▸ WORK ORDER
Nothing in the copy should be a picture; everything else in the listing is to be restated exactly.

[[ PROVIDED INFORMATION, beginning ]]

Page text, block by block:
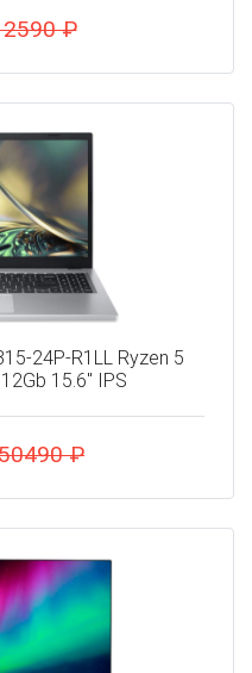
₽
24P-R1LL Ryzen 5
15.6" IPS
₽
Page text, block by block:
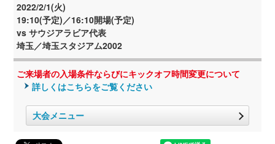
2022/2/1(火)
19:10(予定)／16:10開場(予定)
vs サウジアラビア代表
埼玉／埼玉スタジアム2002
ご来場者の入場条件ならびにキックオフ時間変更について
詳しくはこちらをご覧ください
大会メニュー

[[ PROVIDED INFORMATION, end ]]

▸ ANSWER
Page text, block by block:
₽
24P-R1LL Ryzen 5
15.6" IPS
₽
Page text, block by block:
2022/2/1(火)
19:10(予定)／16:10開場(予定)
vs サウジアラビア代表
埼玉／埼玉スタジアム2002
ご来場者の入場条件ならびにキックオフ時間変更について
詳しくはこちらをご覧ください
大会メニュー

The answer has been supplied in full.